(Supplied entries begins)

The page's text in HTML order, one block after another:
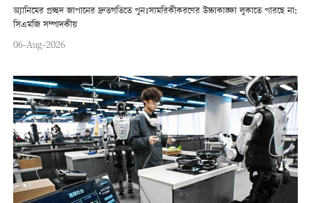
অ্যানিমের প্রচ্ছদ জাপানের দ্রুতগতিতে পুনঃসামরিকীকরণের উচ্চাকাঙ্ক্ষা লুকাতে পারছে না:
সিএমজি সম্পাদকীয়
06-Aug-2026
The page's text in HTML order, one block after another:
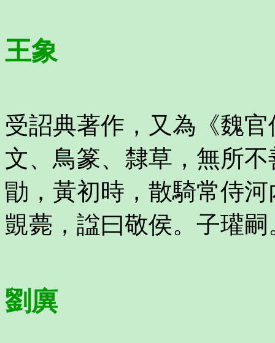
王象
受詔典著作，又為《魏
文、鳥篆、隸草，無所
勖，黃初時，散騎常侍
覬薨，諡曰敬侯。子瓘
劉廙
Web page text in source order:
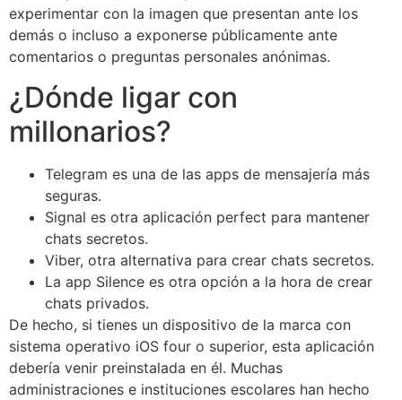
experimentar con la imagen que presentan ante los
demás o incluso a exponerse públicamente ante
comentarios o preguntas personales anónimas.
¿Dónde ligar con
millonarios?
Telegram es una de las apps de mensajería más
seguras.
Signal es otra aplicación perfect para mantener
chats secretos.
Viber, otra alternativa para crear chats secretos.
La app Silence es otra opción a la hora de crear
chats privados.
De hecho, si tienes un dispositivo de la marca con
sistema operativo iOS four o superior, esta aplicación
debería venir preinstalada en él. Muchas
administraciones e instituciones escolares han hecho
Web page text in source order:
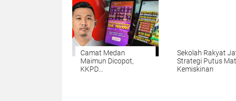
Camat Medan
Maimun Dicopot,
KKPD
Sekolah Rakyat
Strategi Putus
Kemiskinan
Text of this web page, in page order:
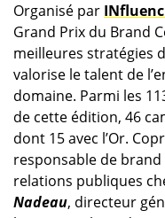
Organisé par
Grand Prix du Brand
meilleures stratégies
valorise le talent de
domaine. Parmi les
de cette édition, 46
dont 15 avec l’Or.
responsable de
relations publiques
Nadeau, directeur
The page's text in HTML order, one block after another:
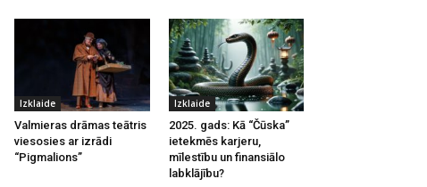
Izklaide
Valmieras drāmas teātris
viesosies ar izrādi
“Pigmalions”
Izklaide
2025. gads: Kā “Čūska”
ietekmēs karjeru,
mīlestību un finansiālo
labklājību?
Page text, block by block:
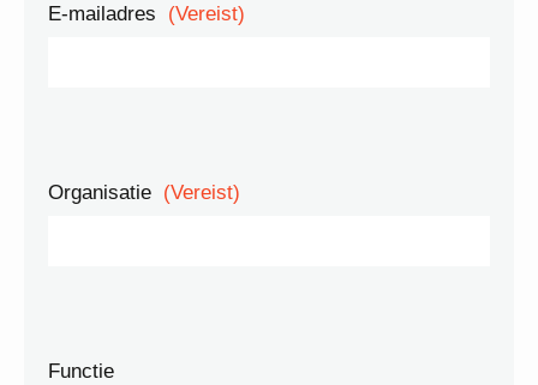
E-mailadres (Vereist)
Organisatie (Vereist)
Functie
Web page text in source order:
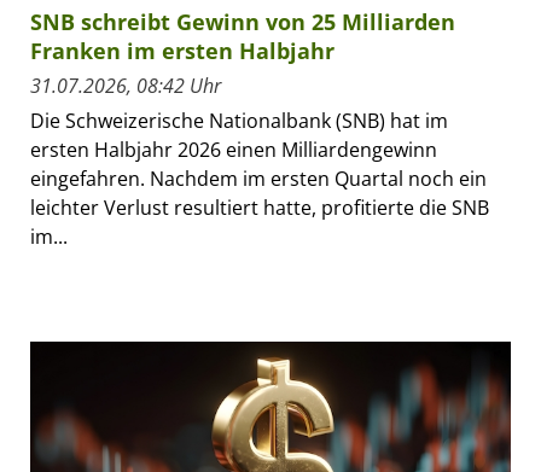
SNB schreibt Gewinn von 25 Milliarden
Franken im ersten Halbjahr
31.07.2026, 08:42 Uhr
Die Schweizerische Nationalbank (SNB) hat im
ersten Halbjahr 2026 einen Milliardengewinn
eingefahren. Nachdem im ersten Quartal noch ein
leichter Verlust resultiert hatte, profitierte die SNB
im...
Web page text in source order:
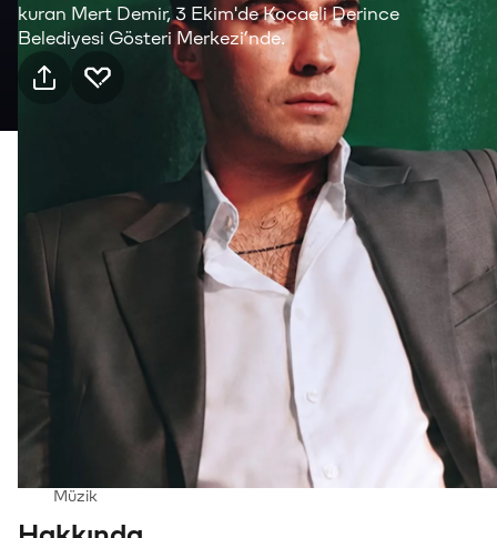
kuran Mert Demir, 3 Ekim'de Kocaeli Derince
Belediyesi Gösteri Merkezi’nde.
Pratik bilgiler
3 Eki Cumartesi · 21:00, Derince Belediyesi Gösteri
Merkezi
Etkinlik Mekan
Kimler için uygun
Müzik
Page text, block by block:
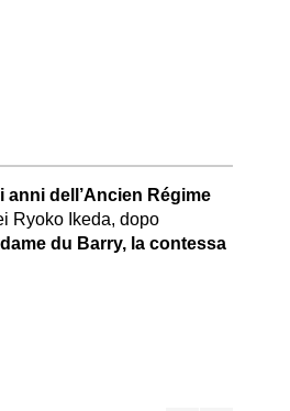
anni dell’Ancien Régime
Ryoko Ikeda, dopo
du Barry, la contessa
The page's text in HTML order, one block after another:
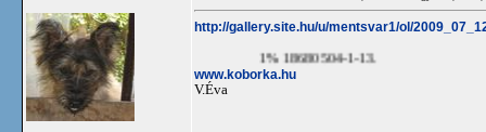
http://gallery.site.hu/u/mentsvar1/ol/
1% 18680504-1-13.
www.koborka.hu
V.Éva
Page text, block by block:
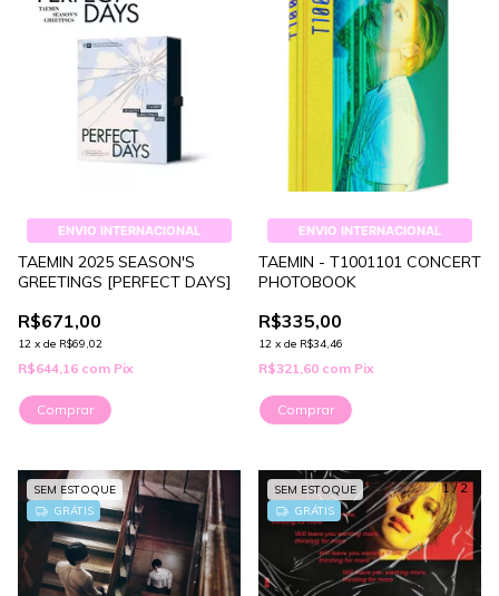
ENVIO INTERNACIONAL
TAEMIN 2025 SEASON'S
GREETINGS [PERFECT DAYS]
R$671,00
12 x de R$69,02
R$644,16 com Pix
ENVIO INTERNACIONAL
TAEMIN - T1001101 CONCERT
PHOTOBOOK
R$335,00
12 x de R$34,46
R$321,60 com Pix
SEM ESTOQUE
GRÁTIS
1/2
SEM ESTOQUE
GRÁTIS
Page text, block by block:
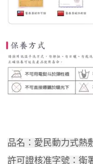
品名：愛民動力式熱
許可證核准字號：衛
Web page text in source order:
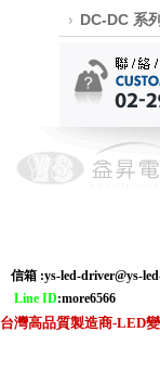
DC-DC 系列
信箱 :ys-led-driver@ys-
Line ID:more6566
台灣高品質製造商-LED
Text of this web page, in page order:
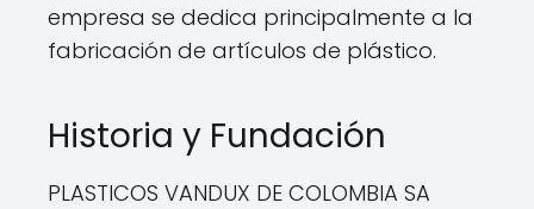
empresa se dedica principalmente a la
fabricación de artículos de plástico.
Historia y Fundación
PLASTICOS VANDUX DE COLOMBIA SA
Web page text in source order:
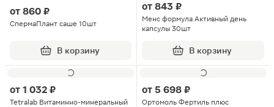
от 860 ₽
СпермаПлант саше 10шт
В корзину
от 843 ₽
Менс формула Активный день
капсулы 30шт
В корзину
от 1 032 ₽
Tetralab Витаминно-минеральный
от 5 698 ₽
Ортомоль Фертиль плюс
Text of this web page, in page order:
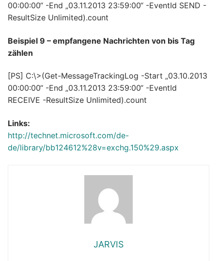
00:00:00“ -End „03.11.2013 23:59:00“ -EventId SEND -
ResultSize Unlimited).count
Beispiel 9 – empfangene Nachrichten von bis Tag
zählen
[PS] C:\>(Get-MessageTrackingLog -Start „03.10.2013
00:00:00“ -End „03.11.2013 23:59:00“ -EventId
RECEIVE -ResultSize Unlimited).count
Links:
http://technet.microsoft.com/de-
de/library/bb124612%28v=exchg.150%29.aspx
JARVIS
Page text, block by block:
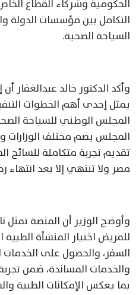
الحكومية وشركاء القطاع
التكامل بين مؤسسات الدولة
السياحة الصحية.
يمثل إحدى أهم الخطوات
المجلس الوطني للسياحة
المجلس يضم مختلف الوزارات
تقديم تجربة متكاملة للسائح
مصر ولا تنتهي إلا بعد انتهاء
وأوضح الوزير أن المنصة تمثل
للمريض اختيار المنشأة
السفر، والحصول على الخدمات
بما يعكس الإمكانات الطبية
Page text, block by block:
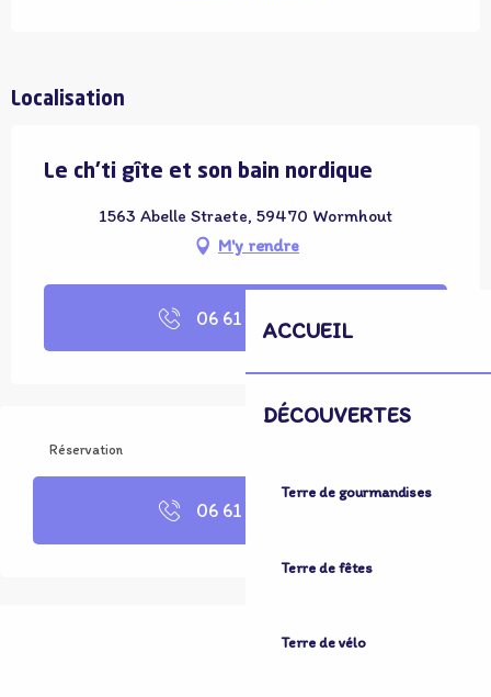
ACCUEIL
DÉCOUVERTES
Terre de gourmandises
Terre de fêtes
Terre de vélo
Localisation
Le ch'ti gîte et son bain nordique
1563 Abelle Straete, 59470 Wormhout
M'y rendre
06 61 45 14▒▒
Réservation
06 61 45 14
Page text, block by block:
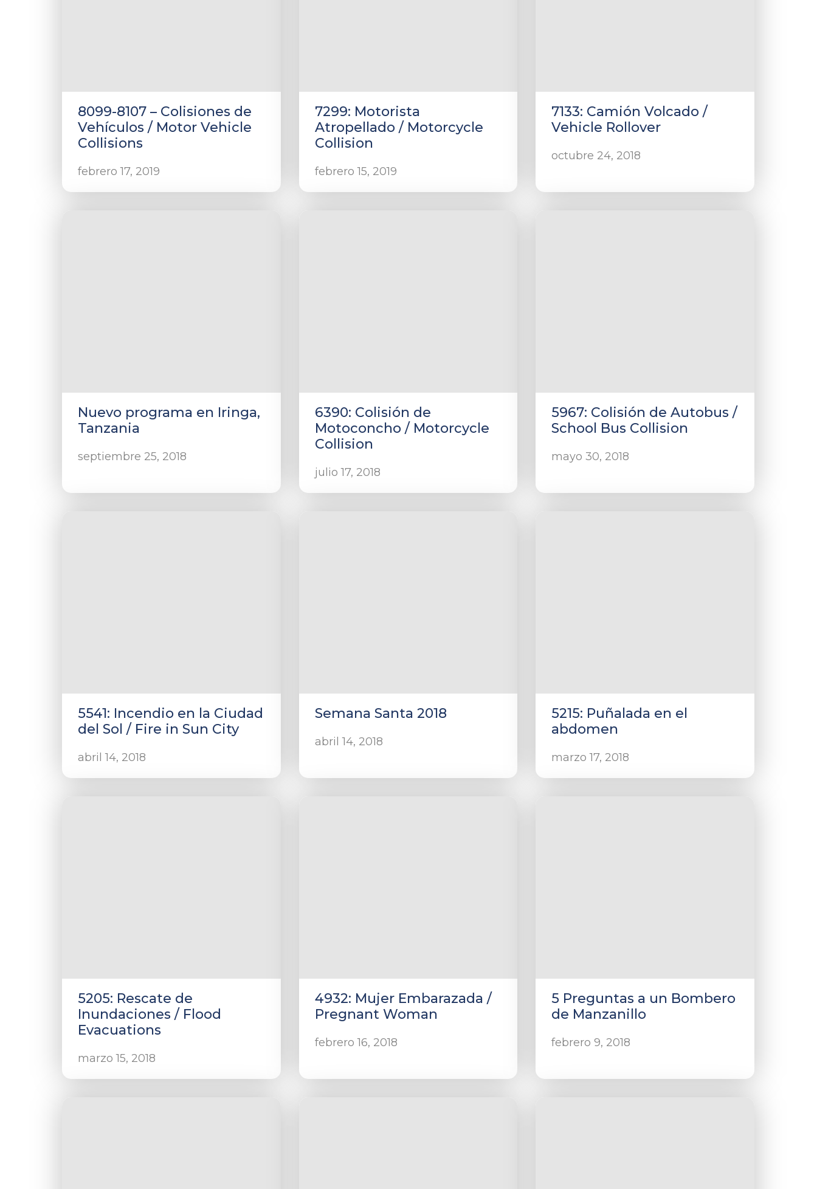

(Supplied entries ends)

- _What to work on_:
For the records above, output each one exactly and skip any image.

- _Reply to the exercise_:
The page's text in HTML order, one block after another:
অ্যানিমের প্রচ্ছদ জাপানের দ্রুতগতিতে পুনঃসামরিকীকরণের উচ্চাকাঙ্ক্ষা লুকাতে পারছে না:
সিএমজি সম্পাদকীয়
06-Aug-2026
The page's text in HTML order, one block after another:
王象
受詔典著作，又為《魏
文、鳥篆、隸草，無所
勖，黃初時，散騎常侍
覬薨，諡曰敬侯。子瓘
劉廙
Web page text in source order:
experimentar con la imagen que presentan ante los
demás o incluso a exponerse públicamente ante
comentarios o preguntas personales anónimas.
¿Dónde ligar con
millonarios?
Telegram es una de las apps de mensajería más
seguras.
Signal es otra aplicación perfect para mantener
chats secretos.
Viber, otra alternativa para crear chats secretos.
La app Silence es otra opción a la hora de crear
chats privados.
De hecho, si tienes un dispositivo de la marca con
sistema operativo iOS four o superior, esta aplicación
debería venir preinstalada en él. Muchas
administraciones e instituciones escolares han hecho
Web page text in source order:
Camat Medan
Maimun Dicopot,
KKPD
Sekolah Rakyat
Strategi Putus
Kemiskinan
Text of this web page, in page order:
Organisé par
Grand Prix du Brand
meilleures stratégies
valorise le talent de
domaine. Parmi les
de cette édition, 46
dont 15 avec l’Or.
responsable de
relations publiques
Nadeau, directeur
The page's text in HTML order, one block after another:
Izklaide
Valmieras drāmas teātris
viesosies ar izrādi
“Pigmalions”
Izklaide
2025. gads: Kā “Čūska”
ietekmēs karjeru,
mīlestību un finansiālo
labklājību?
Page text, block by block:
E-mailadres (Vereist)
Organisatie (Vereist)
Functie
Web page text in source order:
SNB schreibt Gewinn von 25 Milliarden
Franken im ersten Halbjahr
31.07.2026, 08:42 Uhr
Die Schweizerische Nationalbank (SNB) hat im
ersten Halbjahr 2026 einen Milliardengewinn
eingefahren. Nachdem im ersten Quartal noch ein
leichter Verlust resultiert hatte, profitierte die SNB
im...
Web page text in source order:
kuran Mert Demir, 3 Ekim'de Kocaeli Derince
Belediyesi Gösteri Merkezi’nde.
Pratik bilgiler
3 Eki Cumartesi · 21:00, Derince Belediyesi Gösteri
Merkezi
Etkinlik Mekan
Kimler için uygun
Müzik
Page text, block by block:
anni dell’Ancien Régime
Ryoko Ikeda, dopo
du Barry, la contessa
The page's text in HTML order, one block after another:
http://gallery.site.hu/u/mentsvar1/ol/
1% 18680504-1-13.
www.koborka.hu
V.Éva
Page text, block by block:
ENVIO INTERNACIONAL
TAEMIN 2025 SEASON'S
GREETINGS [PERFECT DAYS]
R$671,00
12 x de R$69,02
R$644,16 com Pix
ENVIO INTERNACIONAL
TAEMIN - T1001101 CONCERT
PHOTOBOOK
R$335,00
12 x de R$34,46
R$321,60 com Pix
SEM ESTOQUE
GRÁTIS
1/2
SEM ESTOQUE
GRÁTIS
Page text, block by block:
品名：愛民動力式熱
許可證核准字號：衛
Web page text in source order:
DC-DC 系列
信箱 :ys-led-driver@ys-
Line ID:more6566
台灣高品質製造商-LED
Text of this web page, in page order:
empresa se dedica principalmente a la
fabricación de artículos de plástico.
Historia y Fundación
PLASTICOS VANDUX DE COLOMBIA SA
Web page text in source order:
от 860 ₽
СпермаПлант саше 10шт
В корзину
от 843 ₽
Менс формула Активный день
капсулы 30шт
В корзину
от 1 032 ₽
Tetralab Витаминно-минеральный
от 5 698 ₽
Ортомоль Фертиль плюс
Text of this web page, in page order:
00:00:00“ -End „03.11.2013 23:59:00“ -EventId SEND -
ResultSize Unlimited).count
Beispiel 9 – empfangene Nachrichten von bis Tag
zählen
[PS] C:\>(Get-MessageTrackingLog -Start „03.10.2013
00:00:00“ -End „03.11.2013 23:59:00“ -EventId
RECEIVE -ResultSize Unlimited).count
Links:
http://technet.microsoft.com/de-
de/library/bb124612%28v=exchg.150%29.aspx
JARVIS
Page text, block by block:
الحكومية وشركاء القطاع
التكامل بين مؤسسات الدولة
السياحة الصحية.
يمثل إحدى أهم الخطوات
المجلس الوطني للسياحة
المجلس يضم مختلف الوزارات
تقديم تجربة متكاملة للسائح
مصر ولا تنتهي إلا بعد انتهاء
وأوضح الوزير أن المنصة تمثل
للمريض اختيار المنشأة
السفر، والحصول على الخدمات
بما يعكس الإمكانات الطبية
Page text, block by block:
ACCUEIL
DÉCOUVERTES
Terre de gourmandises
Terre de fêtes
Terre de vélo
Localisation
Le ch'ti gîte et son bain nordique
1563 Abelle Straete, 59470 Wormhout
M'y rendre
06 61 45 14▒▒
Réservation
06 61 45 14
Page text, block by block:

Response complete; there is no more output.